Work order: Only lines holding the word "policy" are needed; copy each of them from the material.

##############################

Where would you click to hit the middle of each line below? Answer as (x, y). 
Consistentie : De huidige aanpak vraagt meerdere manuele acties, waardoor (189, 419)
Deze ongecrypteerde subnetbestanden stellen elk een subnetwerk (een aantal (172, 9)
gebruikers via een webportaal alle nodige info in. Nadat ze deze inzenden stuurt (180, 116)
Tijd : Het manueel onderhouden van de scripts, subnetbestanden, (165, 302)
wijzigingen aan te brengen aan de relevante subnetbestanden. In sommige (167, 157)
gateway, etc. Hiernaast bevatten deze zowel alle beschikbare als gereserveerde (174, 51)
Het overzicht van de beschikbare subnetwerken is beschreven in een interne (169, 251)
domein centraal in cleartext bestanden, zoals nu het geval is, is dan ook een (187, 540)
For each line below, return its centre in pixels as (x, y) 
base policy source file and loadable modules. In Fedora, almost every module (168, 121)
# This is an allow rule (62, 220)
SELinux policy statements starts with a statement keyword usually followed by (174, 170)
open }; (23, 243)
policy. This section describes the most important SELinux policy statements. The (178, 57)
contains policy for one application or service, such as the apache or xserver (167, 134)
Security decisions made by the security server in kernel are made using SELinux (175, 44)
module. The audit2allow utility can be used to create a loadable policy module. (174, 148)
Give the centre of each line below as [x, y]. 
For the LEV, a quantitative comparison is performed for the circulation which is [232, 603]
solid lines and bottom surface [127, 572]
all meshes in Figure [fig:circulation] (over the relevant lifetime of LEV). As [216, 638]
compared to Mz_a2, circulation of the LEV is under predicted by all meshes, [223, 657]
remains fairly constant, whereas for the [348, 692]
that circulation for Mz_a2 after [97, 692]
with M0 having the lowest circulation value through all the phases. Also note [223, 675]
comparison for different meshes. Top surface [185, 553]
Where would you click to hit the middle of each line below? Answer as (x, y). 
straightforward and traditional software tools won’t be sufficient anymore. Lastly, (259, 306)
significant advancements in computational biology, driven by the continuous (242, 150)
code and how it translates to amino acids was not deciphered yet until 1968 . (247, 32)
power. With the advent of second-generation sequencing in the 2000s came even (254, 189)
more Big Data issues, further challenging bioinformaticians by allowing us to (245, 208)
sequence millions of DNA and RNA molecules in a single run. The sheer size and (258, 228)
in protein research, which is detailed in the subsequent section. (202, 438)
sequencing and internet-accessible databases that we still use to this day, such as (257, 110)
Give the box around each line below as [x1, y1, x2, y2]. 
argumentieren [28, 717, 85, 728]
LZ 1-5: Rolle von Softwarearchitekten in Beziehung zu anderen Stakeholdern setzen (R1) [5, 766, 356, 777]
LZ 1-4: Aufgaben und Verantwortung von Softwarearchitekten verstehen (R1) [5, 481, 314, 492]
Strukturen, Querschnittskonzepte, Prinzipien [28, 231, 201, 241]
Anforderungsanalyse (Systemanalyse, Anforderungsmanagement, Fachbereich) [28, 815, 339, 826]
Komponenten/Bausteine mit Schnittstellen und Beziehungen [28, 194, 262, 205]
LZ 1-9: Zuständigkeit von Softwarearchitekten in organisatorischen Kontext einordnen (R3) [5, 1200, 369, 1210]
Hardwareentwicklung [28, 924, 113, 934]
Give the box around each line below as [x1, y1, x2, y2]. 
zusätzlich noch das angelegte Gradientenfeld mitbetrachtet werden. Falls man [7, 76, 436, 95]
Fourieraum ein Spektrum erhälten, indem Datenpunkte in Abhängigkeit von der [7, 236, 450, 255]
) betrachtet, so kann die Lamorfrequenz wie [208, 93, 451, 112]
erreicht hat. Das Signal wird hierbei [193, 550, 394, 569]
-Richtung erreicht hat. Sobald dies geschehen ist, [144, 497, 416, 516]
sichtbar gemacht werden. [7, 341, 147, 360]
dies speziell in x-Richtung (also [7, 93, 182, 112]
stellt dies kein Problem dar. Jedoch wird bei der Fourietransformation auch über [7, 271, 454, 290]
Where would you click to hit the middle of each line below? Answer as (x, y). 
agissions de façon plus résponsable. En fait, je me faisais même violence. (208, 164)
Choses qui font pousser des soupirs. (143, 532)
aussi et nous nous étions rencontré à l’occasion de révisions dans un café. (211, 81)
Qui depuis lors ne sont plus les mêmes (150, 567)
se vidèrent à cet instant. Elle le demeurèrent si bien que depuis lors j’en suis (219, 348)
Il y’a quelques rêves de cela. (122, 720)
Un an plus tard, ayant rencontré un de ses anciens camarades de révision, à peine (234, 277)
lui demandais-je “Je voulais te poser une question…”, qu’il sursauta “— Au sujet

##############################

Response for this exercise:
base policy source file and loadable modules. In Fedora, almost every module (168, 121)
SELinux policy statements starts with a statement keyword usually followed by (174, 170)
policy. This section describes the most important SELinux policy statements. The (178, 57)
contains policy for one application or service, such as the apache or xserver (167, 134)
module. The audit2allow utility can be used to create a loadable policy module. (174, 148)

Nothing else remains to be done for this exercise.